PROBLEM TO WORK ON ▸ Every entry is to be reproduced word for word, but the images are not.
------ INFORMATION SHOWN
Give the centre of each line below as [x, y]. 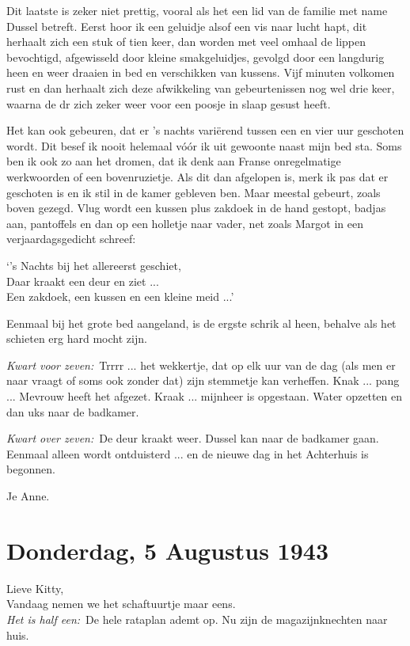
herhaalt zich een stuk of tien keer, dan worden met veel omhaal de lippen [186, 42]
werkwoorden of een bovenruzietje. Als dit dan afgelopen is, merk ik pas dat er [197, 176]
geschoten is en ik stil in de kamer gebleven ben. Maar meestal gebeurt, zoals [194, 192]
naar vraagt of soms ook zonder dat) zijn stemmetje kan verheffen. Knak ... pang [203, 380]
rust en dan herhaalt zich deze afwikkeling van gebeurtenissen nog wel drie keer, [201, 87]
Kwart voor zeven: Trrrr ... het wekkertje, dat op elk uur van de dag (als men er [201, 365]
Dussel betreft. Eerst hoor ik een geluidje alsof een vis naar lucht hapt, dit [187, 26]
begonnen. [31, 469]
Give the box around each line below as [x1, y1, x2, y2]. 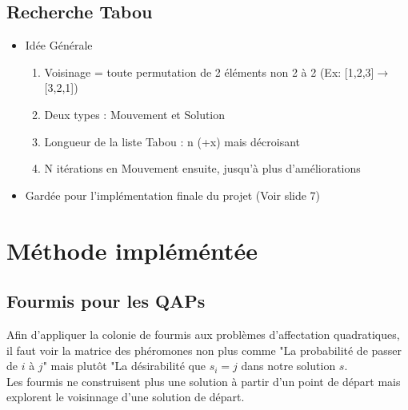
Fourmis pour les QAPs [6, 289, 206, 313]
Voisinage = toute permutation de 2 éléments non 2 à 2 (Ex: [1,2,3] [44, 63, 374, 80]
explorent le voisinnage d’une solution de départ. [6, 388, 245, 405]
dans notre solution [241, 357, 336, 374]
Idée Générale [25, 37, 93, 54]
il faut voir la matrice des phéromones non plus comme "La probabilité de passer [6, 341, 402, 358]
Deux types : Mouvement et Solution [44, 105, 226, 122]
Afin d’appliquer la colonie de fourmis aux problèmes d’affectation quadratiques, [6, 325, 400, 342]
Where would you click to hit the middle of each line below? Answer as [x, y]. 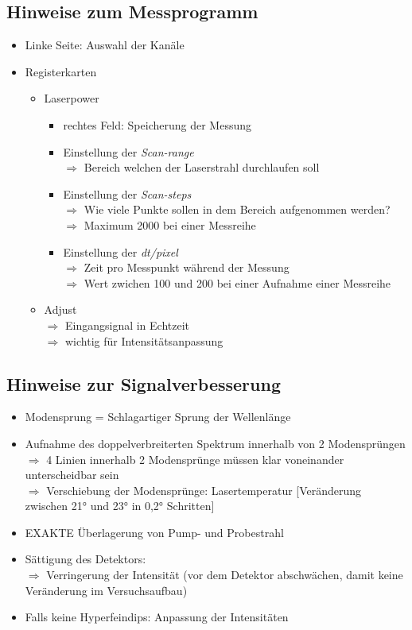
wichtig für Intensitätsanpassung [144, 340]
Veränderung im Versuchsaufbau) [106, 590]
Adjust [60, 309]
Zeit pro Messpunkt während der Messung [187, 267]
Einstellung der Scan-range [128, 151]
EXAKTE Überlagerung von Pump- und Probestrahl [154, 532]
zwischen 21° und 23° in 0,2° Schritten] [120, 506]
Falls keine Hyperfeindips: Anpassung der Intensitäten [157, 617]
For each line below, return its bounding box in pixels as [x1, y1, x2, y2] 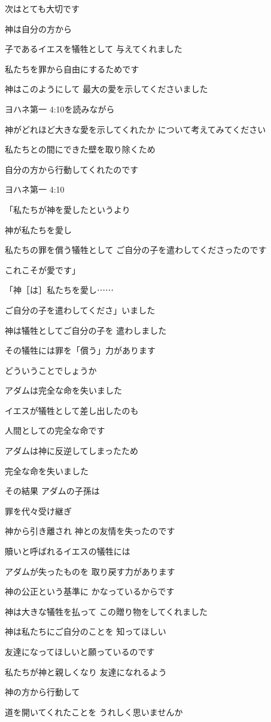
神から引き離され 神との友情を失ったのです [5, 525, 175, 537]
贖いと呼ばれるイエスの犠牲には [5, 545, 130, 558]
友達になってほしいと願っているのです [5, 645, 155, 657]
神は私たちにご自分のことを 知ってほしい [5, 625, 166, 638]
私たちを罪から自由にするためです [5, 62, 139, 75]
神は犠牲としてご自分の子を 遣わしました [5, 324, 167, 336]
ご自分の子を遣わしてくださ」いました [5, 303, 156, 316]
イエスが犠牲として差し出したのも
------------
ANSWER SECTION ▸
Give the centre of each line below as [x, y]. 
herhaalt zich een stuk of tien keer, dan worden met veel omhaal de lippen [186, 42]
werkwoorden of een bovenruzietje. Als dit dan afgelopen is, merk ik pas dat er [197, 176]
geschoten is en ik stil in de kamer gebleven ben. Maar meestal gebeurt, zoals [194, 192]
naar vraagt of soms ook zonder dat) zijn stemmetje kan verheffen. Knak ... pang [203, 380]
rust en dan herhaalt zich deze afwikkeling van gebeurtenissen nog wel drie keer, [201, 87]
Kwart voor zeven: Trrrr ... het wekkertje, dat op elk uur van de dag (als men er [201, 365]
Dussel betreft. Eerst hoor ik een geluidje alsof een vis naar lucht hapt, dit [187, 26]
begonnen. [31, 469]
Give the box around each line below as [x1, y1, x2, y2]. 
Fourmis pour les QAPs [6, 289, 206, 313]
Voisinage = toute permutation de 2 éléments non 2 à 2 (Ex: [1,2,3] [44, 63, 374, 80]
explorent le voisinnage d’une solution de départ. [6, 388, 245, 405]
dans notre solution [241, 357, 336, 374]
Idée Générale [25, 37, 93, 54]
il faut voir la matrice des phéromones non plus comme "La probabilité de passer [6, 341, 402, 358]
Deux types : Mouvement et Solution [44, 105, 226, 122]
Afin d’appliquer la colonie de fourmis aux problèmes d’affectation quadratiques, [6, 325, 400, 342]
Where would you click to hit the middle of each line below? Answer as [x, y]. 
wichtig für Intensitätsanpassung [144, 340]
Veränderung im Versuchsaufbau) [106, 590]
Adjust [60, 309]
Zeit pro Messpunkt während der Messung [187, 267]
Einstellung der Scan-range [128, 151]
EXAKTE Überlagerung von Pump- und Probestrahl [154, 532]
zwischen 21° und 23° in 0,2° Schritten] [120, 506]
Falls keine Hyperfeindips: Anpassung der Intensitäten [157, 617]
For each line below, return its bounding box in pixels as [x1, y1, x2, y2] 
神から引き離され 神との友情を失ったのです [5, 525, 175, 537]
贖いと呼ばれるイエスの犠牲には [5, 545, 130, 558]
友達になってほしいと願っているのです [5, 645, 155, 657]
神は私たちにご自分のことを 知ってほしい [5, 625, 166, 638]
私たちを罪から自由にするためです [5, 62, 139, 75]
神は犠牲としてご自分の子を 遣わしました [5, 324, 167, 336]
ご自分の子を遣わしてくださ」いました [5, 303, 156, 316]
イエスが犠牲として差し出したのも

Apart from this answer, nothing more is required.